If you do not need to do much filings with CRO, it is perfect.

Like Graham above, I use CORE to monitor the company status for my watched companies, which I find handy for scheduling B1's for clients.


----------



## Bubbly Scot (30 Jul 2008)

Brendan said:


> Is there anything I should look out for? My big worry would be missing the date because the form was wrong and losing the audit exemption.
> 
> Brendan


 
This is my second year doing my Annual Return at CORE, they still sent a paper reminder through the post. 

Also, so long as your form is submitted by the ARD and the date they give you when you file online (printed on the signature page) you won't lose your audit exemption, even if they have to return it. Not something I'd advise you test but I was in that sitation and I didn't get penalised as the forms were all stamped within the due date.


----------



## webtax (30 Jul 2008)

Brendan said:


> Is there anything I should look out for? My big worry would be missing the date because the form was wrong and losing the audit exemption.
> Brendan


 
Do others feel that this penalty is far too extreme for missing a deadline? Would a late filing fee not be more appropiate given the cost of an audit runs into thousands?


----------



## Bubbly Scot (30 Jul 2008)

webtax said:


> Do others feel that this penalty is far too extreme for missing a deadline? Would a late filing fee not be more appropiate given the cost of an audit runs into thousands?


 
Most definatly agree it's excessive, especially as a lot of limited companies would be small with fairly basic accounts. On the plus side though a strict deadline with excessive penalties is some good motivation to get it done. It's always nice to sit back and tick the job off as done...til next year anyway.


----------



## Graham_07 (31 Jul 2008)

webtax said:


> Do others feel that this penalty is far too extreme for missing a deadline? Would a late filing fee not be more appropiate given the cost of an audit runs into thousands?


 
There is already a late filing fee in place of €100 + i think €3 or so per day. ( exact amount on CRO site somewhere ) 

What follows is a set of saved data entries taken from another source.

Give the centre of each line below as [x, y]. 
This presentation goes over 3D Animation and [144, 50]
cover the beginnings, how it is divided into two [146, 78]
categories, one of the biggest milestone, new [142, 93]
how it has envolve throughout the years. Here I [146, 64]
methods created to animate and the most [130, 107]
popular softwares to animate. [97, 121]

No-one should have to miss the deadline. You have to file a balance sheet made up to not more than 9 months from the ARD. So if you stretch it to the limit someone with a 31/12/07 year end has say an ARD of 30/09/08. They have then 28 days from the ARD to file so you have until 28/10/08. You can produce a baby in that time ! If someone cannot get their accounts/returns done within 9 months after the year end then (a) the accounts are pretty useless as an information tool for their business by that point and (b) their or their accountants systems must not be tuned to getting the work done in a timely and useful fashion. 

I send out a letter to the client 1 week or so before their year end. I give the items required and a "latest date" by which I need the records to ensure timely submission. That latest date is usually no more than 3 months after the year end. I find that largely people run with this and I have several audit and audit-exempt cases completed and submitted for years ending in 2008 already, one was a y/end for 30/04/08. It makes for more useful information for the client and less headaches for everyone. Yes there are times when things get on top of people and time runs on and everyone is busy but it doesn't take a lot of work to get this right and stay on top of it.


----------



## Brendan Burgess (31 Jul 2008)

I have to say that I find it very motivational. 

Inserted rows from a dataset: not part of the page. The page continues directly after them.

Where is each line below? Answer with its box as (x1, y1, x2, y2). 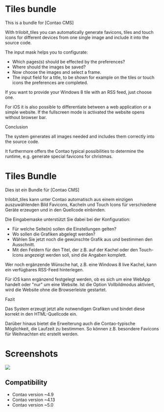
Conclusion (5, 124, 28, 130)
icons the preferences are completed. (12, 80, 88, 86)
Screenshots (5, 348, 58, 359)
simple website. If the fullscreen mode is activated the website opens (5, 109, 145, 115)
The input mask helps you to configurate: (5, 49, 88, 55)
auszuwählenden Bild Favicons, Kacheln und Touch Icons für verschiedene (5, 202, 157, 207)
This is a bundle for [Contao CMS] (5, 20, 74, 26)
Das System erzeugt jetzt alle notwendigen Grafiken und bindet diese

People were ignoring the CRO. You would look up a company and find information which was years old. These days, the information on most companies is up to date.

Brendan


----------



## webtax (31 Jul 2008)

Brendan said:


> I have to say that I find it very motivational.


 
Maybe a bit too motivational? I'm sure cutting peoples hands off for robbery would very motivational in reducing theft, but that doesn't mean the punishment fits the crime!

My issue is that it could be possible for a small company unfamiliar with the administrative side of their business to miss their deadline and the costs involved could be crippling, espescially with many companies struggling to make ends meet at present. And not all companies can afford good accountants who will look after their requirements.

Even if you are late paying tax you might not get stuck with as stiff a penalty. And who gains if you lose you're audit exemption? The auditing profession & not the government coffers!


----------



## Graham_07 (31 Jul 2008)

webtax said:


> And who gains if you lose you're audit exemption? The auditing profession & not the government coffers!


 
Believe me, there are very few auditors who would prefer the thought of an audit where they could do an audit-exempt case instead despite the fee.  I would much prefer 10 audit exempt cases at a fraction of the fee than 1 audit one. Auditing has become too much a risk for many small practices and many ( myself included) are no longer taking on audit work.


----------



## RedStix (31 Jul 2008)

> My issue is that it could be possible for a small company unfamiliar with the administrative side of their business to miss their deadline


 
Its their business to be familiar with these things. Its one of their responsibilities as Company Directors.


----------



## ubiquitous (5 Aug 2008)

Graham_07 said:


> Believe me, there are very few auditors who would prefer the thought of an audit where they could do an audit-exempt case instead despite the fee.



Definitely correct


> I would much prefer 10 audit exempt cases at a fraction of the fee than 1 audit one.


Me too.


----------



## bond-007 (9 Aug 2008)

Whilst the level of penalties is severe, there seems to be very little enforcement action against companies who fail to file accounts/returns with the CRO. The only action the CRO will take is to strike off errant companies who are then free to set up again without penalty.


----------



## simplyjoe (11 Aug 2008)

bond-007 said:


> Whilst the level of penalties is severe, there seems to be very little enforcement action against companies who fail to file accounts/returns with the CRO. The only action the CRO will take is to strike off errant companies who are then free to set up again without penalty.


 
I agree. These are the worst cases. Directors should not be allowed get away with this.


----------